BEGIN Information supplied

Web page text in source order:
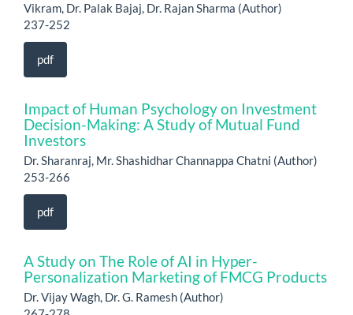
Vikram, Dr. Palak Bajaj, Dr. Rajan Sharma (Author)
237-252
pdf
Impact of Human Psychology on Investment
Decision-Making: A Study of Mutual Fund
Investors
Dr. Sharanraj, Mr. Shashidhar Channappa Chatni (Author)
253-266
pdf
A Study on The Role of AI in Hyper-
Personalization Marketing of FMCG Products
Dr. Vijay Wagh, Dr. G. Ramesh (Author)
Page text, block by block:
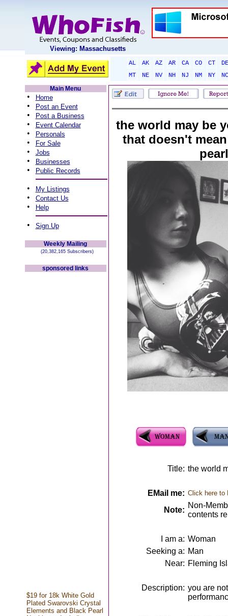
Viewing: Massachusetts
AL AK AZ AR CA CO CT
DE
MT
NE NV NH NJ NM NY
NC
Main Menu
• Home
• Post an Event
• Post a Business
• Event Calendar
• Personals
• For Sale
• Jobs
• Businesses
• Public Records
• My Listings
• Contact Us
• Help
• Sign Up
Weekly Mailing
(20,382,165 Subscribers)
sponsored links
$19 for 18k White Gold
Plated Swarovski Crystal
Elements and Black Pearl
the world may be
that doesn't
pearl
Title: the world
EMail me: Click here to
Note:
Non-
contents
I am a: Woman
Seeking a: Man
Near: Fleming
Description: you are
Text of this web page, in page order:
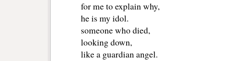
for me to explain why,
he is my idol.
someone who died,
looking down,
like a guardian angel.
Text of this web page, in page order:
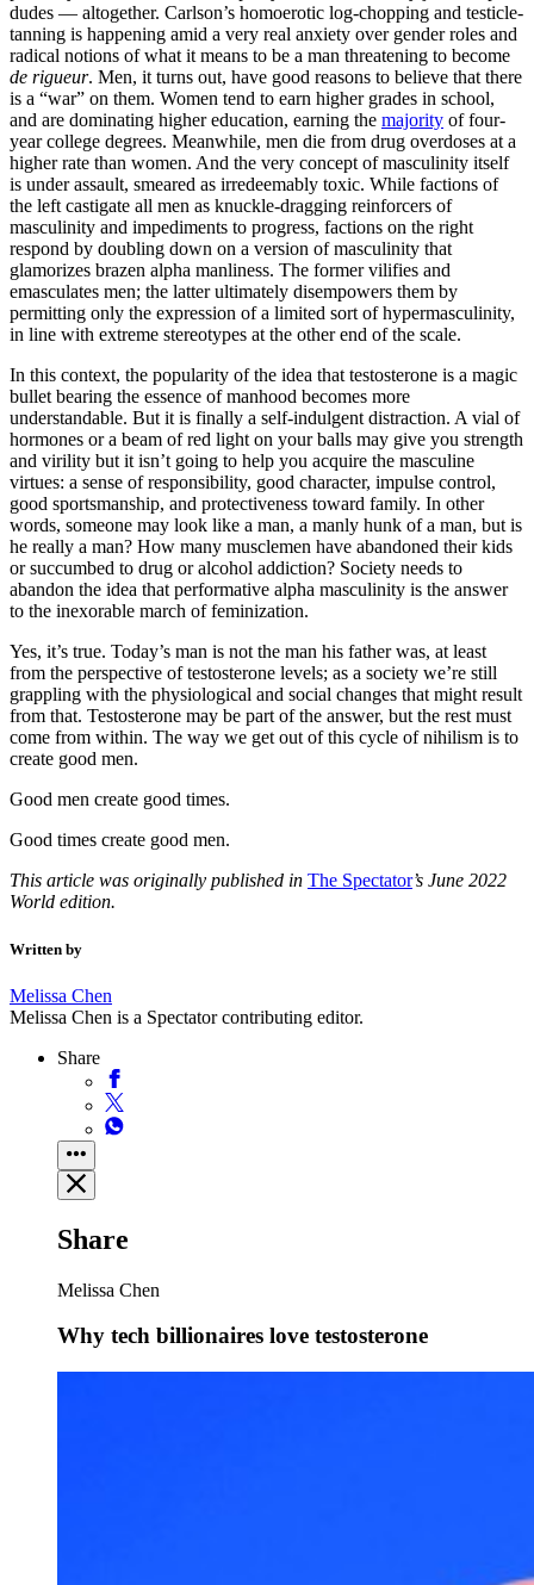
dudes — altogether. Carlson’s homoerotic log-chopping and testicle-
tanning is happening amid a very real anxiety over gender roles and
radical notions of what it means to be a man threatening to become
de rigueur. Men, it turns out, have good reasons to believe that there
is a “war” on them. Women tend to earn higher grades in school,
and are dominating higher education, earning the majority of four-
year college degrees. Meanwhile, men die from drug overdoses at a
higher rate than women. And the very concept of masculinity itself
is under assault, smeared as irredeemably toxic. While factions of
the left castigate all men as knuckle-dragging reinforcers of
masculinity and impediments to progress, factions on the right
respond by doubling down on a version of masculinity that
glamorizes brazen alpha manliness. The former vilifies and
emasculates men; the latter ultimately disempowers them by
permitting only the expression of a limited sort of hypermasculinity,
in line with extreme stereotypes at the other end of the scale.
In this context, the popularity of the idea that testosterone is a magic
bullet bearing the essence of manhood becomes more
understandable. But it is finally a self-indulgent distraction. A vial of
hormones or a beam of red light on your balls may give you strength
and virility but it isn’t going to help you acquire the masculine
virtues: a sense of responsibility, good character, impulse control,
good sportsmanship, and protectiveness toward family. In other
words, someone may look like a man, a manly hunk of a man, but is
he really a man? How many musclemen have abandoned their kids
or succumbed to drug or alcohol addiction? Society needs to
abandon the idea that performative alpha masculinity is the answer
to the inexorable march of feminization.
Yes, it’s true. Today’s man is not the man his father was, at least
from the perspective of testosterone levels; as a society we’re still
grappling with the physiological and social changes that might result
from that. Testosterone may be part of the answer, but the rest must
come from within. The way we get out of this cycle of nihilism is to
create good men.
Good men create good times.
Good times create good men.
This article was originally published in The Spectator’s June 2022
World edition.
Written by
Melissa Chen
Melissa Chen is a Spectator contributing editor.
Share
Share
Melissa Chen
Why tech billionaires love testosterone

END Information supplied

> **Problem to solve**
Restate the data above exactly, stripping out each image.

> **Written reply**
Web page text in source order:
Vikram, Dr. Palak Bajaj, Dr. Rajan Sharma (Author)
237-252
pdf
Impact of Human Psychology on Investment
Decision-Making: A Study of Mutual Fund
Investors
Dr. Sharanraj, Mr. Shashidhar Channappa Chatni (Author)
253-266
pdf
A Study on The Role of AI in Hyper-
Personalization Marketing of FMCG Products
Dr. Vijay Wagh, Dr. G. Ramesh (Author)
Page text, block by block:
Viewing: Massachusetts
AL AK AZ AR CA CO CT
DE
MT
NE NV NH NJ NM NY
NC
Main Menu
• Home
• Post an Event
• Post a Business
• Event Calendar
• Personals
• For Sale
• Jobs
• Businesses
• Public Records
• My Listings
• Contact Us
• Help
• Sign Up
Weekly Mailing
(20,382,165 Subscribers)
sponsored links
$19 for 18k White Gold
Plated Swarovski Crystal
Elements and Black Pearl
the world may be
that doesn't
pearl
Title: the world
EMail me: Click here to
Note:
Non-
contents
I am a: Woman
Seeking a: Man
Near: Fleming
Description: you are
Text of this web page, in page order:
for me to explain why,
he is my idol.
someone who died,
looking down,
like a guardian angel.
Text of this web page, in page order:
dudes — altogether. Carlson’s homoerotic log-chopping and testicle-
tanning is happening amid a very real anxiety over gender roles and
radical notions of what it means to be a man threatening to become
de rigueur. Men, it turns out, have good reasons to believe that there
is a “war” on them. Women tend to earn higher grades in school,
and are dominating higher education, earning the majority of four-
year college degrees. Meanwhile, men die from drug overdoses at a
higher rate than women. And the very concept of masculinity itself
is under assault, smeared as irredeemably toxic. While factions of
the left castigate all men as knuckle-dragging reinforcers of
masculinity and impediments to progress, factions on the right
respond by doubling down on a version of masculinity that
glamorizes brazen alpha manliness. The former vilifies and
emasculates men; the latter ultimately disempowers them by
permitting only the expression of a limited sort of hypermasculinity,
in line with extreme stereotypes at the other end of the scale.
In this context, the popularity of the idea that testosterone is a magic
bullet bearing the essence of manhood becomes more
understandable. But it is finally a self-indulgent distraction. A vial of
hormones or a beam of red light on your balls may give you strength
and virility but it isn’t going to help you acquire the masculine
virtues: a sense of responsibility, good character, impulse control,
good sportsmanship, and protectiveness toward family. In other
words, someone may look like a man, a manly hunk of a man, but is
he really a man? How many musclemen have abandoned their kids
or succumbed to drug or alcohol addiction? Society needs to
abandon the idea that performative alpha masculinity is the answer
to the inexorable march of feminization.
Yes, it’s true. Today’s man is not the man his father was, at least
from the perspective of testosterone levels; as a society we’re still
grappling with the physiological and social changes that might result
from that. Testosterone may be part of the answer, but the rest must
come from within. The way we get out of this cycle of nihilism is to
create good men.
Good men create good times.
Good times create good men.
This article was originally published in The Spectator’s June 2022
World edition.
Written by
Melissa Chen
Melissa Chen is a Spectator contributing editor.
Share
Share
Melissa Chen
Why tech billionaires love testosterone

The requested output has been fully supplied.